One last simplification is the Powered Landing Penalty Fraction which is the fraction of delta vee going over the ideal delta vee with infinite acceleration. This is simply: $N_{penalty}=\Delta v - v_{ter} = \frac{2g}{3a})$ (Eq. 12)

## Example

For a 1000 kg vehicle with a terminal velocity of 100 m/s, and real landing acceleration of 2 gees (about 20 m/s^2), the penalty is $\frac{2g}{3a} = \frac{2g}{3 \cdot 2g} = 1/3 \approx 0.3$ powered langing impulse is thus $I = m v_{ter} (1 + N_{penalty}) = 1000 kg \cdot 100 m/s (1+1/3) \approx 1.3E5 Ns$

and $\Delta v = 100 m/s (1+N_{penalty}) \approx 130 m/s$

With an ISP of 250 s, the exhaust velocity would be roughly 2500 m/s. Thus the amount of propellant needed would be: $m_{prop}=I / v_{ex} = \frac{1.3E5 Ns}{2.5E3 m/s} = 50 kg$

The amount of propellant is surprisingly low, 5% of the total mass. Thus we can get away with not using the rocket equation or changing mass. The vehicle feels 3 gees here (because of the one additional earth gravity gee besides the two acceleration gees), so it might be a little hard on a crew.

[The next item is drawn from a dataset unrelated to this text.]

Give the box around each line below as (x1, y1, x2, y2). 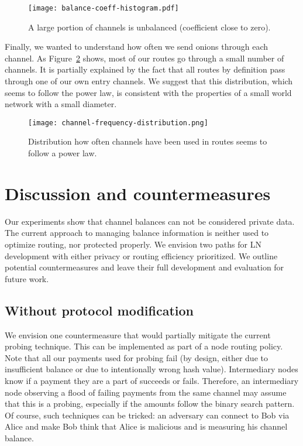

If the deceleration would have been done at only one gee, then the penalty would have been 0.7, delta vee would have been 170 m/s and the impulse would have been 1.7E5 Ns. The propellant mass would have been 70 kg, or about 7% of the total landed mass.

## Graphs

Included are a few general graphs where you can overview the situation with a quick glance.  ## Further Notes

It can be noted that these formulas are probably not very accurate (the drag portion, the total mass portion just to mention a few), but nevertheless take into account most of the important variables in the powered landing problem, and an elaborate finite step analysis can be avoided when doing preliminary design. (I have done such in Simulink). The low terminal velocity and reasonable acceleration are of paramount importance to minimize mass penalties from a powered landing. Also, the craft will require some propellants for hover, as the braking has to be done to a certain height from the surface and a final low velocity landing must be done from there. Height measurements are not sufficiently accurate and the time responses of engine ignition and throttle are too slow so a direct landing to a pad is probably not realistic. This all will be handled in the second part of the powered landing analysis. 🙂

A similar simple result can probably not be reached for launch, because it is most often thrust limited (full throttle), the mass changes significantly (higher fuel fraction) and drag fights against the vehicle as well (drag helps in landing) and the acceleration is to ever higher speeds. Thus it seems unlikely that there is a simple analytical equation taking into account drag and gravity losses for launch, even though there is one for landing.